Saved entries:
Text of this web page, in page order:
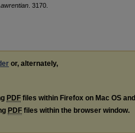
. 3170.
or, alternately,
PDF files within Firefox on Mac OS
PDF files within the browser window.
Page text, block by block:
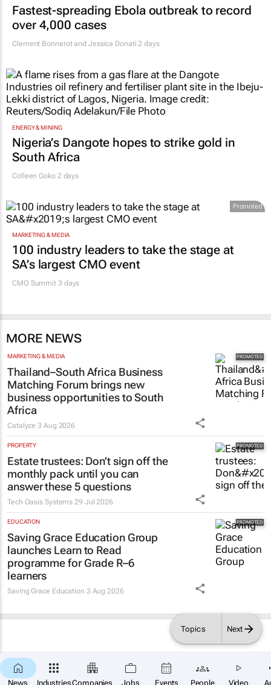
News IndustriesCompanies Jobs Events People Video
Topics Next
Fastest-spreading Ebola outbreak to record
over 4,000 cases
Clement Bonnerot and Jessica Donati 2 days
ENERGY & MINING
Nigeria’s Dangote hopes to strike gold in
South Africa
Colleen Goko2 days
Promoted
MARKETING & MEDIA
100 industry leaders to take the stage at
SA’s largest CMO event
CMO Summit 3 days
MORE NEWS
MARKETING & MEDIA
Thailand–South Africa Business
Matching Forum brings new
business opportunities to South
Africa
Catalyze3 Aug 2026
PROPERTY
Estate trustees: Don’t sign off the
monthly pack until you can
answer these 5 questions
Tech Oasis Systems 29 Jul 2026
EDUCATION
Saving Grace Education Group
launches Learn to Read
programme for Grade R–6
learners
Saving Grace Education 3 Aug 2026
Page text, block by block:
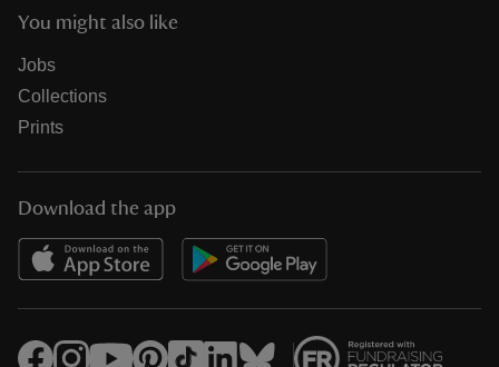
You might also like
Jobs
Collections
Prints
Download the app
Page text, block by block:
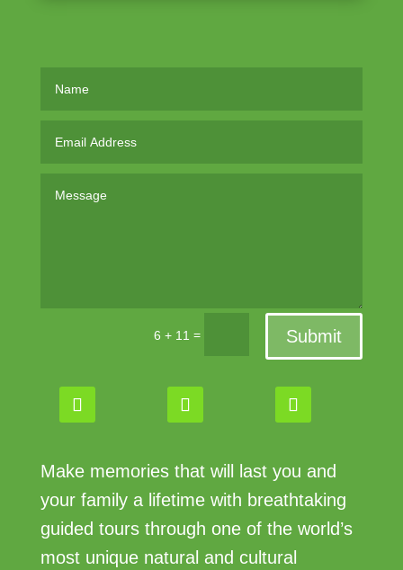
6 + 11 = Submit
Make memories that will last you and
your family a lifetime with breathtaking
guided tours through one of the world’s
most unique natural and cultural
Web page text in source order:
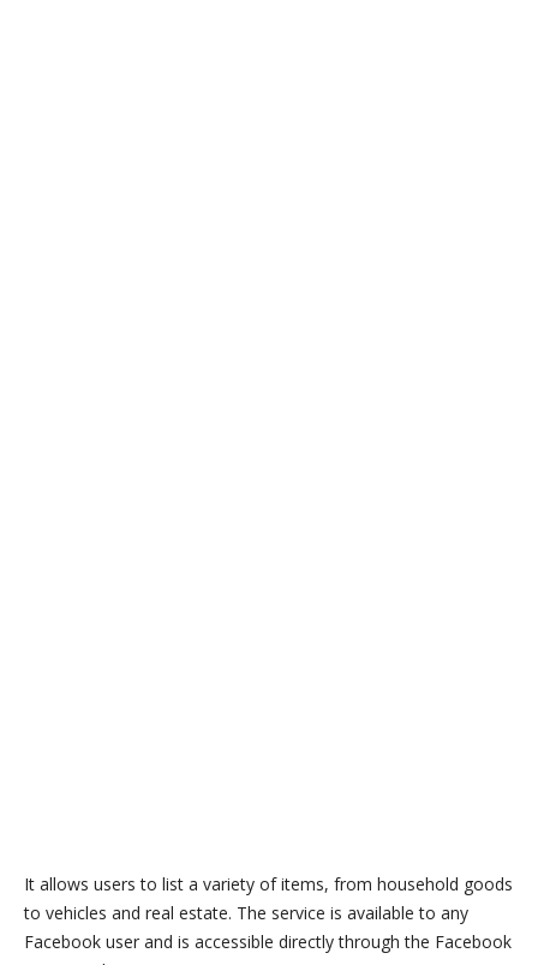
It allows users to list a variety of items, from household goods
to vehicles and real estate. The service is available to any
Facebook user and is accessible directly through the Facebook
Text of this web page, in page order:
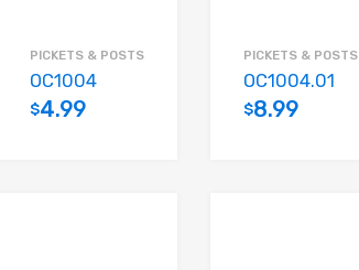
cart
PICKETS & POSTS
OC1004
$4.99 Add to cart
PICKETS & POSTS
OC1004.01
$8.99
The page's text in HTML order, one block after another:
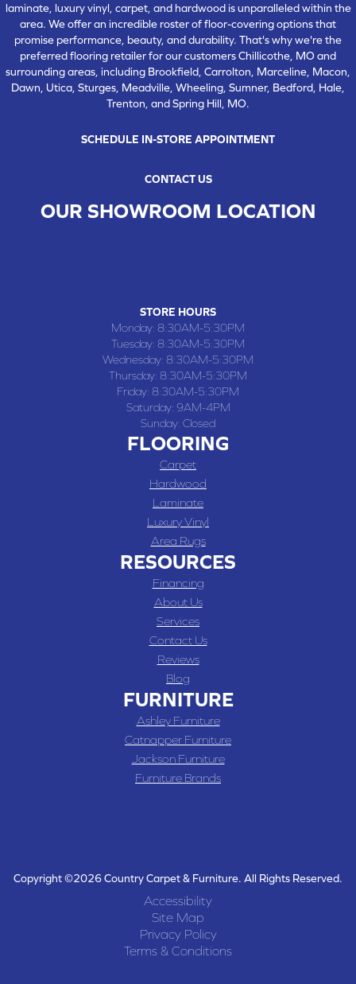
laminate, luxury vinyl, carpet, and hardwood is unparalleled within the
area. We offer an incredible roster of floor-covering options that
promise performance, beauty, and durability. That's why we're the
preferred flooring retailer for our customers Chillicothe, MO and
surrounding areas, including Brookfield, Carrolton, Marceline, Macon,
Dawn, Utica, Sturges, Meadville, Wheeling, Sumner, Bedford, Hale,
Trenton, and Spring Hill, MO.
SCHEDULE IN-STORE APPOINTMENT
CONTACT US
OUR SHOWROOM LOCATION
STORE HOURS
Monday: 8:30AM-5:30PM
Tuesday: 8:30AM-5:30PM
Wednesday: 8:30AM-5:30PM
Thursday: 8:30AM-5:30PM
Friday: 8:30AM-5:30PM
Saturday: 9AM-4PM
Sunday: Closed
FLOORING
Carpet
Hardwood
Laminate
Luxury Vinyl
Area Rugs
RESOURCES
Financing
About Us
Services
Contact Us
Reviews
Blog
FURNITURE
Ashley Furniture
Catnapper Furniture
Jackson Furniture
Furniture Brands
Copyright ©2026 Country Carpet & Furniture. All Rights Reserved.
Accessibility
Site Map
Privacy Policy
Terms & Conditions

- **What the exercise asks**
Would you please print the entries once more, word for word, minus the pictures?

- **Task answer**
Text of this web page, in page order:
. 3170.
or, alternately,
PDF files within Firefox on Mac OS
PDF files within the browser window.
Page text, block by block:
News IndustriesCompanies Jobs Events People Video
Topics Next
Fastest-spreading Ebola outbreak to record
over 4,000 cases
Clement Bonnerot and Jessica Donati 2 days
ENERGY & MINING
Nigeria’s Dangote hopes to strike gold in
South Africa
Colleen Goko2 days
Promoted
MARKETING & MEDIA
100 industry leaders to take the stage at
SA’s largest CMO event
CMO Summit 3 days
MORE NEWS
MARKETING & MEDIA
Thailand–South Africa Business
Matching Forum brings new
business opportunities to South
Africa
Catalyze3 Aug 2026
PROPERTY
Estate trustees: Don’t sign off the
monthly pack until you can
answer these 5 questions
Tech Oasis Systems 29 Jul 2026
EDUCATION
Saving Grace Education Group
launches Learn to Read
programme for Grade R–6
learners
Saving Grace Education 3 Aug 2026
Page text, block by block:
You might also like
Jobs
Collections
Prints
Download the app
Page text, block by block:
6 + 11 = Submit
Make memories that will last you and
your family a lifetime with breathtaking
guided tours through one of the world’s
most unique natural and cultural
Web page text in source order:
It allows users to list a variety of items, from household goods
to vehicles and real estate. The service is available to any
Facebook user and is accessible directly through the Facebook
Text of this web page, in page order:
cart
PICKETS & POSTS
OC1004
$4.99 Add to cart
PICKETS & POSTS
OC1004.01
$8.99
The page's text in HTML order, one block after another:
laminate, luxury vinyl, carpet, and hardwood is unparalleled within the
area. We offer an incredible roster of floor-covering options that
promise performance, beauty, and durability. That's why we're the
preferred flooring retailer for our customers Chillicothe, MO and
surrounding areas, including Brookfield, Carrolton, Marceline, Macon,
Dawn, Utica, Sturges, Meadville, Wheeling, Sumner, Bedford, Hale,
Trenton, and Spring Hill, MO.
SCHEDULE IN-STORE APPOINTMENT
CONTACT US
OUR SHOWROOM LOCATION
STORE HOURS
Monday: 8:30AM-5:30PM
Tuesday: 8:30AM-5:30PM
Wednesday: 8:30AM-5:30PM
Thursday: 8:30AM-5:30PM
Friday: 8:30AM-5:30PM
Saturday: 9AM-4PM
Sunday: Closed
FLOORING
Carpet
Hardwood
Laminate
Luxury Vinyl
Area Rugs
RESOURCES
Financing
About Us
Services
Contact Us
Reviews
Blog
FURNITURE
Ashley Furniture
Catnapper Furniture
Jackson Furniture
Furniture Brands
Copyright ©2026 Country Carpet & Furniture. All Rights Reserved.
Accessibility
Site Map
Privacy Policy
Terms & Conditions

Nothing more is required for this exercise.